自分の欲望に気づけない上司と、「本当の自分」を探す部下の離職
投稿日:2026年1月21日 / 最終更新日:2026年1月21日
「積極的に仕事してね……」
「もっと、自分から提案してください……」
「自発的にコミュニケーションをしてきて……」
自分勝手さに気づける上司は少ない。
「本当の自分」探しが始まっていた
上司から「もっと自分からコミュニケーションしてください」と言われたけれど、どうすればいいのか
部下を育てようとするとき、上司は自ら気づかずに、自分の欲求や不安を投影している。「こうしてほしい」「これじゃダメだよ」というのは、自分の一方的な欲望や不安の現れ以外の何ものでもない。
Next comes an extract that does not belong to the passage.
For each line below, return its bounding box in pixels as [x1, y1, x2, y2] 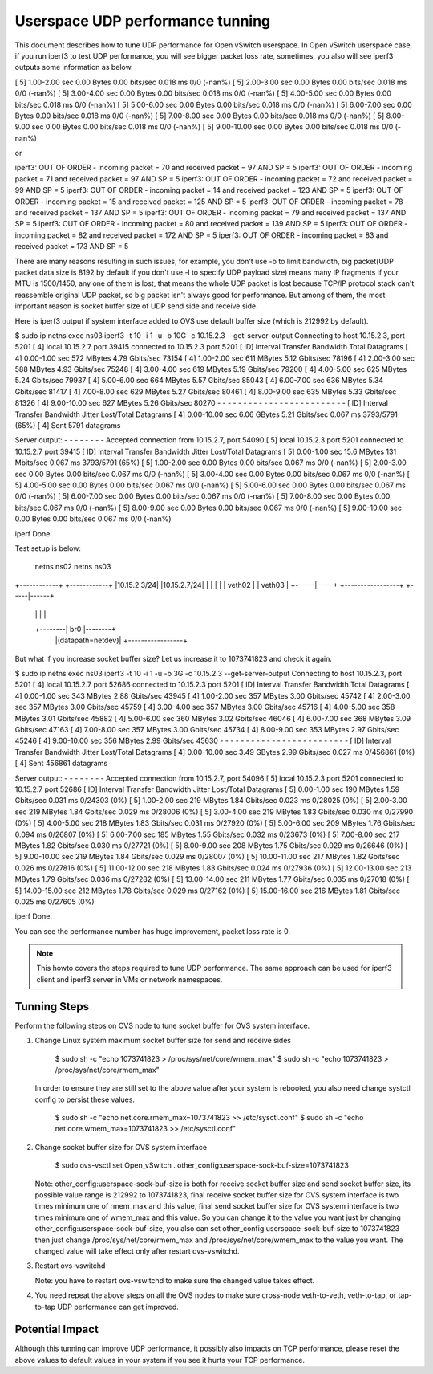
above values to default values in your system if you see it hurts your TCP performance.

優秀な部下は、それを素直に受け入れながら、一方的な上司の虚構に気づいてしまう。素直に従おうとする一方、上司からの抑圧という事実の間に挟まれ苦悩する。人間はロボットではない。他人の欲望や不安の対象として、そのまま動くようでは自分を見失うような状態になってしまう。
本当の自分とは?
たとえば、他者承認に自分を求めると、メンタル不調を起こしやすくなることを、科学は示している。よく考えると、他者承認で自分を認めることなどできるはずがない。なぜ、他者の中に自分の存在を確認できるのか。もし、どんなに熱烈な恋をしても、常に相手のことを自分の中で思っていることなどできない。他者承認の中に自分を求めようとすると、心の健康はおぼつかない。
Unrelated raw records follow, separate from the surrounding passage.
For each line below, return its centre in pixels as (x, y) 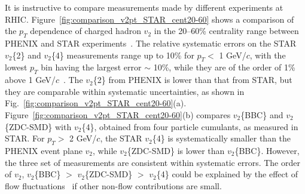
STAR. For (25, 138)
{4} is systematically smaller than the (222, 138)
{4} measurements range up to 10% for (123, 55)
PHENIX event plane (44, 150)
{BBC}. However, (267, 150)
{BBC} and (262, 114)
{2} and (27, 55)
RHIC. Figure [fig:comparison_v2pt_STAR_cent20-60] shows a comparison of (150, 19)

上司の一方的な欲望や不安の現れとは、部下を他者承認の罠にはめようとする試みでもあるのだろう。すると、健康的な自己承認で生きている部下は、そんな薄っぺらな上司の元でなど、満足できるはずがない。そんな環境では、やる気も失せていくだろう。やがて、部下は会社を辞める。
自己承認のどこに「本当の自分」が在るのか
先日、30年来の友人と食事した。彼は、一人のクラブの女性を同伴しての三人での飲食。友は独身で、フリー。食事の後、彼女が働くクラブに付き合うと、絶世の美女が席に着いた。「なぜ、この女性を誘わなかったのか」と尋ねた。すると、「彼女は、お酒が飲めないの。俺の楽しみは、仕事が終わったら、お酒を飲みながら、おいしい食事をして話すこと……」。なるほど、彼が女性を選ぶ一つの理由は、お酒の席を一緒に楽しめる相手。彼の自分は、お酒の席の中に在るのか。それはそれで、幸せそうだ。しかし、お酒の中に見える自分は、やはり「本当の自分」ではないだろう。
本当の自分と出会うには
教えることができない。
昨夜の心理学体験講座での出来事。上司から「もっと自分からコミュニケーションしてください」と伝えられて、悩んだ挙句に参加してきた。
これを上司に言われたとき、戸惑いながらも「はい」と言ったとしたら、それは役割の私。
反射的に「私が!」と怒りを感じたら、それは反射的なエゴの私。
そう言われながら戸惑い、悩み、どうにか乗り越えようと参加したのは、どんな私?
試練を乗り越えようと意志する私。その意志する私に気づける私とは?それこそが本当の私だ。
「幸せになる」と願う人は、まだ幸せになれていない。
「幸せにある」と気づいている人は、すでに幸せの中にいる。
たった、これだけの違いだ。すでに在る幸せに気づけない人は気づけない。
すでに在る自分に気づけない人は、すでに在る「本当の自分」を探しても見つからないじゃないか。
すでに在るものは見つからない。